Anneke Gankema. Foto: David Vroom

Als ‘echte klaaikloet’ vindt Anneke Gankema het erg belangrijk dat het Gronings bewaard blijft voor de toekomst en de volgende generatie. Dus toen ze op zoek was naar vrijwilligerswerk en een vacature bij WoordWaark (een online databank van het Gronings) zag, sloeg ze twee vliegen in een klap. Zij zorgt ervoor dat de data die afkomstig is uit interviews die in de jaren ’90 zijn gedaan klaar wordt gemaakt voor de website.

Door Hedwig Sekeres

Daarvoor krijgt Anneke Excel bestanden met rijen woorden aangeleverd, waarbij zij zorgt dat het er allemaal netjes uit komt te zien: onnodige punten, komma’s en soms zelfs hele verhalen worden eruit gefilterd. Nu de woorden na een jaar klaar zijn gaat ze over op de zinnen, maar wel op een wat rustiger tempo.

Aingoal
Als ze zelf een woord aan WoordWaark zou bijdragen, zou dat ‘aingoal’ (steeds maar door) zijn. Het Gronings geeft haar een gevoel van thuis en vroeger. Ze merkt dan ook dat ze wanneer ze in haar geboorteplaats Uithuizen komt meteen overgaat op het Gronings. In Stad wordt meestal Nederlands gesproken, maar in Uithuizen kan ze altijd terecht met de taal die voor haar eigen voelt. Hoewel er in de stad ook Gronings gesproken wordt, is dat volgens Anneke toch niet hetzelfde als het Gronings van de dorpen. In de stad is het meer gecultiveerd en wordt het vooral in de culturele sector gebruikt, bijvoorbeeld voor theater of poëzie. Ook wanneer ze heel blij of heel boos is gaat ze automatisch over op het Gronings, omdat dat toch dichterbij ligt dan het Nederlands.

Overgangsfase
Of het Gronings echt nog zo wordt als het vroeger was betwijfelt Anneke. Ze ziet een taak voor het onderwijs door bijvoorbeeld boekjes met de kinderen te lezen in het Gronings, maar als ouders geen Gronings meer met hun kinderen praten gaat er toch wat verloren. Wel hoopt ze dat we op dit moment in een overgangsfase zitten, omdat er steeds meer mensen opnieuw geïnteresseerd raken in de taal. Dat is dan ook de reden dat ze het zo belangrijk vindt om mee te werken aan de documentatie van de taal in WoordWaark: “Je kunt niet in de toekomst kijken, maar je moet je er wel op voorbereiden”.

Mengelmoes
Zelf spreekt Anneke een mengelmoes van verschillende varianten van het Gronings. Omdat ze er is opgegroeid spreekt ze vooral het Gronings van het Hogeland, maar omdat één ouder uit de Veenkoloniën en de ander uit het Westerkwartier kwam, zitten er ook elementen van die varianten in. Hoewel een vriendin van haar ook uit Uithuizen komt, klinkt zij toch heel anders omdat haar ouders uit dezelfde streek komen. Van alle varianten vindt Anneke het Hogelandsters het mooist, maar het Westerkwartiers het liefst.

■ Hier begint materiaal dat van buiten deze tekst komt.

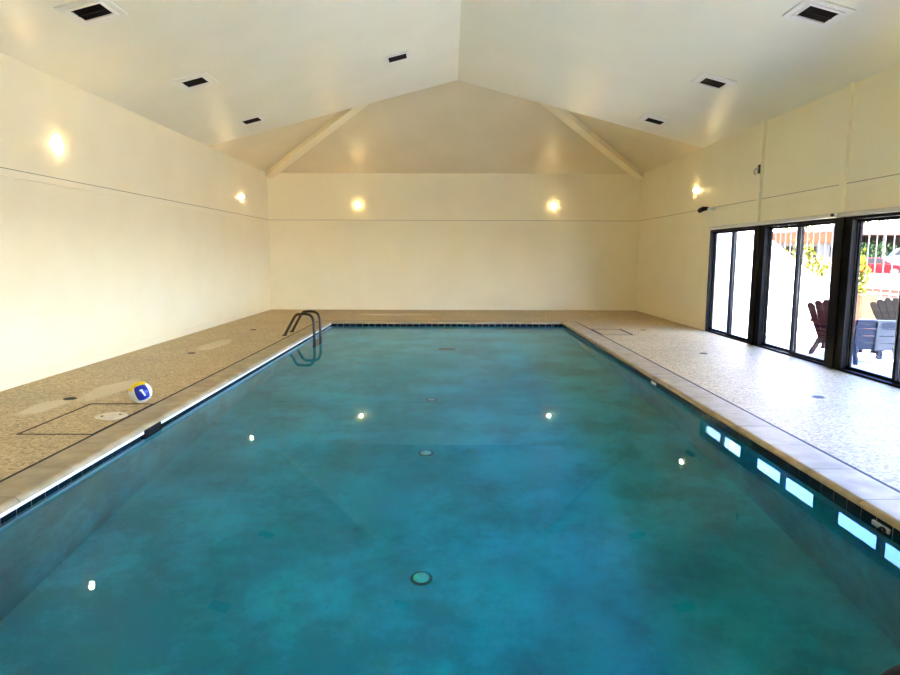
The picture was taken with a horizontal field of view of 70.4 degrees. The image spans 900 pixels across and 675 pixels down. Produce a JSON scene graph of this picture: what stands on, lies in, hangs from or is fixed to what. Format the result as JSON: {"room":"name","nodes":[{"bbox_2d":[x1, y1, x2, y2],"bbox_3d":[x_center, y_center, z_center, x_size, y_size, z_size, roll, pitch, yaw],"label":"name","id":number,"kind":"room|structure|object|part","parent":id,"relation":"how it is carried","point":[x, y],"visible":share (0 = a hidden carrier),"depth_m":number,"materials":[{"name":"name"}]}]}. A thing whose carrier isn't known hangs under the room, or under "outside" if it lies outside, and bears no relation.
{"room":"indoor swimming pool","nodes":[
{"label":"indoor swimming pool","id":0,"kind":"room"},
{"bbox_2d":[0,53,270,380],"bbox_3d":[-5.371,-1.721,7.761,0.200,4.600,22.240,0,7,0],"label":"wall","id":1,"kind":"structure","parent":0,"point":[83,273],"depth_m":9.75,"materials":[{"name":"paint"}]},
{"bbox_2d":[55,140,62,149],"bbox_3d":[-5.243,-2.593,8.586,0.052,0.132,0.132,0,7,0],"label":"wall light","id":2,"kind":"object","parent":1,"relation":"attached to","point":[58,143],"visible":1,"depth_m":8.55,"materials":[{"name":"beige"}]},
{"bbox_3d":[-5.239,-2.593,8.586,0.044,0.110,0.110,0,7,0],"label":"bulb","id":3,"kind":"part","parent":2,"relation":"part of","materials":[{"name":"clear glass"}]},
{"bbox_2d":[0,167,268,222],"bbox_3d":[-5.264,-1.982,7.727,0.012,0.097,21.840,0,7,0],"label":"trim","id":4,"kind":"structure","parent":1,"relation":"attached to","point":[7,172],"depth_m":9.80,"materials":[{"name":"beige paint"}]},
{"bbox_2d":[0,305,271,391],"bbox_3d":[-5.271,0.501,8.047,0.012,0.120,21.840,0,7,0],"label":"baseboard","id":5,"kind":"structure","parent":1,"relation":"attached to","point":[10,383],"depth_m":9.82,"materials":[{"name":"beige paint"}]},
{"bbox_2d":[0,0,899,147],"bbox_3d":[0.132,-3.749,5.128,11.189,1.552,17.530,0,7,0],"label":"ceiling","id":6,"kind":"structure","parent":0,"point":[288,62],"depth_m":9.46,"materials":[{"name":"paint"}]},
{"bbox_2d":[53,0,127,26],"bbox_3d":[-3.960,-3.611,7.064,0.525,0.148,0.560,0,7,0],"label":"ceiling vent","id":7,"kind":"object","parent":6,"relation":"in","point":[84,13],"visible":1,"depth_m":7.05,"materials":[{"name":"white metal"}]},
{"bbox_2d":[171,71,217,90],"bbox_3d":[-3.961,-3.979,9.921,0.525,0.148,0.560,0,7,0],"label":"ceiling vent","id":8,"kind":"object","parent":6,"relation":"in","point":[200,79],"visible":1,"depth_m":9.88,"materials":[{"name":"white metal"}]},
{"bbox_2d":[234,113,268,126],"bbox_3d":[-3.963,-4.345,12.767,0.525,0.148,0.560,0,7,0],"label":"ceiling vent","id":9,"kind":"object","parent":6,"relation":"in","point":[257,118],"visible":1,"depth_m":12.72,"materials":[{"name":"white metal"}]},
{"bbox_2d":[383,50,410,64],"bbox_3d":[-0.925,-4.926,11.222,0.447,0.130,0.440,0,7,0],"label":"ceiling vent","id":10,"kind":"object","parent":6,"relation":"in","point":[402,55],"visible":1,"depth_m":11.17,"materials":[{"name":"white metal"}]},
{"bbox_2d":[638,114,671,126],"bbox_3d":[4.113,-4.362,12.841,0.524,0.150,0.560,0,7,0],"label":"ceiling vent","id":11,"kind":"object","parent":6,"relation":"in","point":[646,118],"visible":1,"depth_m":12.79,"materials":[{"name":"white metal"}]},
{"bbox_2d":[690,72,736,91],"bbox_3d":[4.115,-3.996,9.994,0.524,0.150,0.560,0,7,0],"label":"ceiling vent","id":12,"kind":"object","parent":6,"relation":"in","point":[707,80],"visible":1,"depth_m":9.95,"materials":[{"name":"white metal"}]},
{"bbox_2d":[782,0,855,28],"bbox_3d":[4.116,-3.629,7.148,0.524,0.150,0.560,0,7,0],"label":"ceiling vent","id":13,"kind":"object","parent":6,"relation":"in","point":[823,14],"visible":1,"depth_m":7.11,"materials":[{"name":"white metal"}]},
{"bbox_2d":[0,309,899,490],"bbox_3d":[0.047,0.675,8.072,11.049,0.200,22.240,0,7,0],"label":"floor","id":14,"kind":"structure","parent":0,"point":[857,421],"depth_m":8.10,"materials":[{"name":"beige concrete"}]},
{"bbox_2d":[63,397,76,399],"bbox_3d":[-4.239,0.681,7.123,0.140,0.006,0.140,0,7,0],"label":"drain","id":15,"kind":"object","parent":14,"relation":"on","point":[68,398],"visible":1,"depth_m":7.12,"materials":[{"name":"grey metal"}]},
{"bbox_2d":[16,403,151,434],"bbox_3d":[-3.534,0.800,6.301,0.692,0.023,1.202,0,7,0],"label":"deck hatch","id":16,"kind":"object","parent":14,"relation":"on","point":[90,403],"visible":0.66,"depth_m":6.15,"materials":[{"name":"black"}]},
{"bbox_2d":[94,412,127,419],"bbox_3d":[-3.369,0.778,6.349,0.300,0.016,0.300,0,7,0],"label":"hatch","id":17,"kind":"object","parent":14,"relation":"on","point":[111,415],"visible":1,"depth_m":6.31,"materials":[{"name":"beige plastic"}]},
{"bbox_2d":[128,381,152,402],"bbox_3d":[-3.359,0.592,6.930,0.236,0.235,0.236,3,8,23],"label":"volleyball","id":18,"kind":"object","parent":14,"relation":"on","point":[140,391],"visible":1,"depth_m":6.85,"materials":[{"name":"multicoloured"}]},
{"bbox_2d":[282,310,321,339],"bbox_3d":[-3.011,0.242,13.086,0.685,1.562,0.698,0,7,0],"label":"pool ladder","id":19,"kind":"object","parent":14,"relation":"attached to","point":[305,312],"visible":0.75,"depth_m":12.73,"materials":[{"name":"grey metal"}]},
{"bbox_3d":[-3.006,0.204,13.384,0.643,1.562,0.054,0,7,0],"label":"handrail","id":20,"kind":"part","parent":19,"relation":"part of","materials":[{"name":"grey metal"}]},
{"bbox_2d":[0,320,899,492],"bbox_3d":[-0.055,0.597,8.274,6.292,0.103,14.962,0,7,0],"label":"joint","id":21,"kind":"object","parent":14,"relation":"in","point":[828,454],"visible":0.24,"depth_m":5.97,"materials":[{"name":"black"}]},
{"bbox_2d":[591,329,632,334],"bbox_3d":[3.412,-0.108,13.519,0.680,0.023,1.050,0,7,0],"label":"deck hatch","id":22,"kind":"object","parent":14,"relation":"on","point":[591,329],"visible":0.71,"depth_m":13.41,"materials":[{"name":"black"}]},
{"bbox_2d":[880,664,899,674],"bbox_3d":[0.861,1.292,1.131,0.148,1.358,1.509,3,8,19],"label":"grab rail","id":23,"kind":"object","parent":14,"relation":"on","point":[895,670],"visible":1,"depth_m":1.49,"materials":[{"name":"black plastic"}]},
{"bbox_2d":[267,173,640,305],"bbox_3d":[0.117,-3.112,18.696,10.789,4.600,0.200,0,7,0],"label":"wall","id":24,"kind":"structure","parent":0,"point":[345,264],"depth_m":18.63,"materials":[{"name":"paint"}]},
{"bbox_2d":[272,305,635,309],"bbox_3d":[0.110,-0.876,18.877,10.765,0.120,0.012,0,7,0],"label":"baseboard","id":25,"kind":"structure","parent":24,"relation":"attached to","point":[323,307],"depth_m":18.87,"materials":[{"name":"beige paint"}]},
{"bbox_2d":[269,220,638,223],"bbox_3d":[0.118,-3.360,18.557,10.765,0.097,0.012,0,7,0],"label":"trim","id":26,"kind":"structure","parent":24,"relation":"attached to","point":[270,221],"depth_m":18.55,"materials":[{"name":"beige paint"}]},
{"bbox_2d":[209,80,701,173],"bbox_3d":[0.127,-5.545,15.570,10.851,2.344,5.411,0,7,0],"label":"ceiling","id":27,"kind":"structure","parent":0,"point":[457,126],"depth_m":16.50,"materials":[{"name":"paint"}]},
{"bbox_2d":[265,103,369,177],"bbox_3d":[-2.584,-5.436,15.588,7.565,2.418,0.260,7,10,44],"label":"beam","id":28,"kind":"structure","parent":27,"relation":"attached to","point":[343,116],"depth_m":16.50,"materials":[{"name":"beige paint"}]},
{"bbox_2d":[540,103,642,178],"bbox_3d":[2.837,-5.421,15.593,0.260,2.418,7.565,7,10,44],"label":"beam","id":29,"kind":"structure","parent":27,"relation":"attached to","point":[565,116],"depth_m":16.47,"materials":[{"name":"beige paint"}]},
{"bbox_2d":[636,65,899,328],"bbox_3d":[5.618,-1.689,7.771,0.200,4.600,22.240,0,7,0],"label":"wall","id":30,"kind":"structure","parent":0,"point":[803,144],"depth_m":11.50,"materials":[{"name":"paint"}]},
{"bbox_2d":[636,306,704,330],"bbox_3d":[5.500,-0.532,16.323,0.012,0.120,5.148,0,7,0],"label":"baseboard","id":31,"kind":"structure","parent":30,"relation":"attached to","point":[657,314],"depth_m":15.73,"materials":[{"name":"beige tile"}]},
{"bbox_2d":[698,206,715,225],"bbox_3d":[5.417,-2.526,13.337,0.206,0.438,0.649,-1,7,-7],"label":"security camera","id":32,"kind":"object","parent":30,"relation":"attached to","point":[701,209],"visible":0.98,"depth_m":13.37,"materials":[{"name":"black plastic"}]},
{"bbox_2d":[705,226,754,342],"bbox_3d":[5.572,-1.079,12.647,0.140,2.145,2.005,0,7,0],"label":"window","id":33,"kind":"structure","parent":30,"relation":"in","point":[713,233],"depth_m":12.75,"materials":[{"name":"black metal"}]},
{"bbox_3d":[5.604,-1.133,13.107,0.035,2.075,0.998,0,7,0],"label":"sash","id":34,"kind":"part","parent":33,"relation":"part of","materials":[{"name":"clear glass"}]},
{"bbox_3d":[5.559,-1.015,12.187,0.035,2.075,0.998,0,7,0],"label":"sash","id":35,"kind":"part","parent":33,"relation":"part of","materials":[{"name":"clear glass"}]},
{"bbox_2d":[748,225,763,345],"bbox_3d":[5.560,-0.930,11.489,0.165,2.145,0.330,0,7,0],"label":"post","id":36,"kind":"object","parent":30,"relation":"attached to","point":[759,229],"visible":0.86,"depth_m":11.46,"materials":[{"name":"black metal"}]},
{"bbox_2d":[753,165,760,174],"bbox_3d":[5.412,-2.958,11.278,0.112,0.179,0.060,0,7,0],"label":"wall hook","id":37,"kind":"object","parent":30,"relation":"attached to","point":[759,166],"visible":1,"depth_m":11.27,"materials":[{"name":"grey metal"}]},
{"bbox_2d":[755,120,766,221],"bbox_3d":[5.493,-2.927,11.287,0.050,1.738,0.110,0,7,0],"label":"trim","id":38,"kind":"structure","parent":30,"relation":"attached to","point":[763,123],"depth_m":11.25,"materials":[{"name":"beige paint"}]},
{"bbox_2d":[639,173,899,223],"bbox_3d":[5.513,-1.951,7.738,0.012,0.097,21.840,0,7,0],"label":"trim","id":39,"kind":"structure","parent":30,"relation":"attached to","point":[896,177],"depth_m":10.14,"materials":[{"name":"beige paint"}]},
{"bbox_2d":[756,218,836,365],"bbox_3d":[5.573,-0.774,10.279,0.140,2.145,2.110,0,7,0],"label":"window","id":40,"kind":"structure","parent":30,"relation":"in","point":[768,229],"depth_m":10.36,"materials":[{"name":"black metal"}]},
{"bbox_3d":[5.605,-0.832,10.765,0.035,2.075,1.050,0,7,0],"label":"sash","id":41,"kind":"part","parent":40,"relation":"part of","materials":[{"name":"clear glass"}]},
{"bbox_3d":[5.561,-0.707,9.793,0.035,2.075,1.050,0,7,0],"label":"sash","id":42,"kind":"part","parent":40,"relation":"part of","materials":[{"name":"clear glass"}]},
{"bbox_2d":[709,206,899,387],"bbox_3d":[5.551,-0.313,6.441,0.190,2.210,14.410,0,7,0],"label":"window","id":43,"kind":"structure","parent":30,"relation":"in","point":[856,227],"depth_m":8.80,"materials":[{"name":"black metal"}]},
{"bbox_2d":[830,213,836,217],"bbox_3d":[5.432,-1.734,9.056,0.050,0.070,0.100,0,7,0],"label":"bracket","id":44,"kind":"object","parent":43,"relation":"attached to","point":[833,215],"visible":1,"depth_m":9.04,"materials":[{"name":"grey metal"}]},
{"bbox_3d":[5.562,-0.395,7.373,0.035,2.075,1.050,0,7,0],"label":"sash","id":45,"kind":"part","parent":43,"relation":"part of","materials":[{"name":"black metal"}]},
{"bbox_2d":[825,217,850,369],"bbox_3d":[5.561,-0.619,9.069,0.165,2.145,0.330,0,7,0],"label":"post","id":46,"kind":"object","parent":30,"relation":"attached to","point":[842,234],"visible":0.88,"depth_m":9.04,"materials":[{"name":"black metal"}]},
{"bbox_2d":[837,83,854,212],"bbox_3d":[5.495,-2.616,8.867,0.050,1.738,0.110,0,7,0],"label":"trim","id":47,"kind":"structure","parent":30,"relation":"attached to","point":[850,88],"depth_m":8.84,"materials":[{"name":"beige paint"}]},
{"bbox_3d":[-0.078,1.712,8.437,5.990,2.250,14.700,0,7,0],"label":"basin","id":48,"kind":"object","parent":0,"visible":0},
{"bbox_2d":[0,324,330,517],"bbox_3d":[-2.961,0.583,8.290,0.218,0.030,14.300,0,7,0],"label":"pool edge","id":49,"kind":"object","parent":48,"relation":"on","point":[206,396],"depth_m":5.38,"materials":[{"name":"white"}]},
{"bbox_2d":[0,326,899,674],"bbox_3d":[-0.078,1.679,8.433,5.650,2.115,14.360,0,7,0],"label":"pool water","id":50,"kind":"object","parent":48,"relation":"in","point":[362,500],"visible":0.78,"depth_m":3.87,"materials":[{"name":"teal liquid"}]},
{"bbox_2d":[0,321,899,530],"bbox_3d":[-0.055,0.570,8.270,6.246,0.058,14.916,0,7,0],"label":"pool coping","id":51,"kind":"object","parent":48,"relation":"on","point":[876,498],"visible":0.98,"depth_m":5.79,"materials":[{"name":"stone"}]},
{"bbox_2d":[0,324,899,537],"bbox_3d":[-0.075,0.668,8.303,5.590,0.174,14.300,0,7,0],"label":"tile band","id":52,"kind":"object","parent":48,"relation":"attached to","point":[841,498],"visible":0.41,"depth_m":5.96,"materials":[{"name":"blue tile"}]},
{"bbox_2d":[143,422,160,436],"bbox_3d":[-2.879,0.916,6.115,0.080,0.145,0.340,0,7,0],"label":"skimmer mouth","id":53,"kind":"object","parent":52,"relation":"attached to","point":[156,426],"visible":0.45,"depth_m":6.09,"materials":[{"name":"black plastic"}]},
{"bbox_2d":[872,519,889,531],"bbox_3d":[2.712,1.205,4.018,0.042,0.060,0.160,0,7,0],"label":"fitting","id":54,"kind":"object","parent":52,"relation":"attached to","point":[884,528],"visible":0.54,"depth_m":4.00,"materials":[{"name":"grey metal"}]},
{"label":"outside","id":55,"kind":"structure","parent":0,"visible":0},
{"bbox_2d":[732,332,892,377],"bbox_3d":[8.080,0.728,8.165,5.019,0.220,44.000,0,7,0],"label":"ground","id":56,"kind":"structure","parent":55,"point":[867,361],"depth_m":11.03,"materials":[{"name":"concrete"}]},
{"bbox_2d":[715,231,829,331],"bbox_3d":[7.372,-1.620,13.735,3.439,3.010,0.250,0,7,0],"label":"wall","id":57,"kind":"structure","parent":56,"relation":"on","point":[812,289],"depth_m":13.69,"materials":[{"name":"white paint"}]},
{"bbox_2d":[785,239,829,284],"bbox_3d":[8.399,-1.297,15.255,1.246,2.093,1.145,5,9,34],"label":"shrub","id":58,"kind":"object","parent":56,"relation":"on","point":[808,262],"visible":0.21,"depth_m":15.05,"materials":[{"name":"yellow plant"}]},
{"bbox_2d":[807,299,864,353],"bbox_3d":[6.581,-0.204,10.858,0.800,0.933,1.028,7,10,44],"label":"chair","id":59,"kind":"object","parent":56,"relation":"on","point":[819,318],"visible":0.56,"depth_m":10.77,"materials":[{"name":"red paint"}]},
{"bbox_3d":[6.388,0.060,11.062,0.036,0.355,0.940,7,10,44],"label":"leg","id":60,"kind":"part","parent":59,"relation":"part of","materials":[{"name":"red paint"}]},
{"bbox_3d":[6.495,0.070,10.807,0.480,0.080,0.030,7,10,44],"label":"seat rail","id":61,"kind":"part","parent":59,"relation":"part of","materials":[{"name":"red paint"}]},
{"bbox_3d":[6.366,-0.284,10.630,0.725,0.718,0.418,7,10,44],"label":"backrest","id":62,"kind":"part","parent":59,"relation":"part of","materials":[{"name":"red paint"}]},
{"bbox_2d":[773,219,899,298],"bbox_3d":[10.193,-0.910,9.972,0.040,2.520,24.000,0,7,0],"label":"picket fence","id":63,"kind":"object","parent":56,"relation":"on","point":[887,223],"visible":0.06,"depth_m":15.57,"materials":[{"name":"white wood"}]},
{"bbox_2d":[858,248,873,293],"bbox_3d":[9.419,-1.183,14.978,0.922,1.943,0.852,0,7,0],"label":"shrub","id":64,"kind":"object","parent":56,"relation":"on","point":[862,267],"visible":0.15,"depth_m":14.78,"materials":[{"name":"yellow plant"}]},
{"bbox_2d":[855,294,877,328],"bbox_3d":[8.259,-0.422,12.756,0.300,0.890,0.300,0,7,0],"label":"brick planter","id":65,"kind":"object","parent":56,"relation":"on","point":[863,310],"visible":0.5,"depth_m":12.59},
{"bbox_2d":[852,319,896,364],"bbox_3d":[6.542,0.049,9.968,0.800,0.701,0.841,2,7,11],"label":"garden chair","id":66,"kind":"object","parent":56,"relation":"on","point":[877,334],"visible":0.71,"depth_m":9.71,"materials":[{"name":"grey paint"}]},
{"bbox_3d":[6.204,0.229,9.767,0.084,0.393,0.279,3,8,21],"label":"leg","id":67,"kind":"part","parent":66,"relation":"part of","materials":[{"name":"grey paint"}]},
{"bbox_2d":[858,318,876,335],"bbox_3d":[6.972,-0.122,10.684,0.246,0.384,0.383,7,10,44],"label":"towel","id":68,"kind":"object","parent":66,"relation":"on","point":[863,318],"visible":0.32,"depth_m":10.72,"materials":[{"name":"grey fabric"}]},
{"bbox_3d":[6.493,-0.009,9.717,0.600,0.521,0.149,2,7,11],"label":"frame","id":69,"kind":"part","parent":66,"relation":"part of","materials":[{"name":"grey paint"}]},
{"bbox_3d":[6.493,-0.023,9.716,0.570,0.435,0.093,2,7,11],"label":"backrest","id":70,"kind":"part","parent":66,"relation":"part of","materials":[{"name":"grey paint"}]},
{"bbox_3d":[6.889,0.065,10.229,0.060,0.560,0.080,2,7,11],"label":"leg","id":71,"kind":"part","parent":66,"relation":"part of","materials":[{"name":"grey paint"}]},
{"bbox_2d":[870,298,897,352],"bbox_3d":[7.455,-0.146,10.425,0.800,0.933,1.028,1,7,6],"label":"chair","id":72,"kind":"object","parent":56,"relation":"on","point":[886,309],"visible":0.3,"depth_m":10.79,"materials":[{"name":"grey paint"}]},
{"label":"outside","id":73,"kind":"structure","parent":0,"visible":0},
{"bbox_2d":[809,270,899,299],"bbox_3d":[75.264,-4.465,49.885,129.400,0.430,220.000,0,7,0],"label":"ground","id":74,"kind":"structure","parent":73,"point":[878,276],"depth_m":40.15,"materials":[{"name":"white concrete"}]},
{"bbox_2d":[778,225,821,231],"bbox_3d":[46.440,-12.817,85.044,5.952,7.094,5.908,0,7,0],"label":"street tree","id":75,"kind":"object","parent":74,"relation":"on","point":[806,227],"visible":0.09,"depth_m":83.58,"materials":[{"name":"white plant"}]},
{"bbox_2d":[773,232,833,269],"bbox_3d":[39.955,-10.054,74.350,10.000,4.200,7.200,0,7,0],"label":"house","id":76,"kind":"structure","parent":74,"relation":"on","point":[788,234],"depth_m":71.26,"materials":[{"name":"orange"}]},
{"bbox_2d":[822,223,899,257],"bbox_3d":[51.456,-10.822,76.274,11.000,5.300,6.000,0,7,0],"label":"carport","id":77,"kind":"object","parent":74,"relation":"on","point":[890,228],"visible":0.22,"depth_m":77.67,"materials":[{"name":"grey"}]},
{"bbox_3d":[49.955,-9.872,73.754,0.160,4.050,0.160,0,7,0],"label":"post","id":78,"kind":"part","parent":77,"relation":"part of","materials":[{"name":"grey"}]},
{"bbox_2d":[827,284,897,293],"bbox_3d":[18.306,-1.415,23.019,0.250,0.260,22.000,0,7,0],"label":"edging","id":79,"kind":"object","parent":74,"relation":"on","point":[893,291],"visible":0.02,"depth_m":26.84,"materials":[{"name":"orange brick"}]},
{"bbox_2d":[861,243,873,257],"bbox_3d":[36.204,-7.236,57.055,3.602,3.430,3.200,3,8,22],"label":"bush","id":80,"kind":"object","parent":74,"relation":"on","point":[870,254],"visible":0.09,"depth_m":56.47,"materials":[{"name":"green plant"}]},
{"bbox_2d":[860,257,899,276],"bbox_3d":[33.068,-5.508,49.714,4.307,1.430,1.785,5,9,35],"label":"car","id":81,"kind":"object","parent":74,"relation":"on","point":[879,261],"visible":0.45,"depth_m":48.80,"materials":[{"name":"red paint"}]},
{"bbox_2d":[863,241,896,257],"bbox_3d":[40.354,-7.561,60.074,3.507,3.224,3.101,3,8,22],"label":"bush","id":82,"kind":"object","parent":74,"relation":"on","point":[890,248],"visible":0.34,"depth_m":59.70,"materials":[{"name":"green plant"}]},
{"bbox_2d":[866,292,897,298],"bbox_3d":[16.106,-1.392,23.021,0.250,0.260,22.000,0,7,0],"label":"edging","id":83,"kind":"object","parent":74,"relation":"on","point":[878,294],"visible":0.05,"depth_m":23.46,"materials":[{"name":"orange brick"}]},
{"bbox_2d":[875,219,899,222],"bbox_3d":[60.441,-13.223,87.041,5.917,7.472,6.113,0,7,0],"label":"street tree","id":84,"kind":"object","parent":74,"relation":"on","point":[898,220],"visible":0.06,"depth_m":87.01,"materials":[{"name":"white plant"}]},
{"bbox_2d":[882,248,899,273],"bbox_3d":[38.768,-6.442,53.631,4.307,2.317,1.785,4,8,28],"label":"van","id":85,"kind":"object","parent":74,"relation":"on","point":[896,260],"visible":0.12,"depth_m":53.49,"materials":[{"name":"grey paint"}]}
]}

En juist deze variatie is wat het werken aan WoordWaark voor haar vaak zo leuk maakt. Tijdens het corrigeren zit ze soms te schudden van het lachen achter de computer. Sommige mensen schrijven hele verhalen op om zo precies mogelijk uit te drukken hoe ze een woord uitspreken. Anneke is erg tevreden met de moeite die er door zo veel mensen gedaan wordt om het Gronings weer op de kaart te zetten.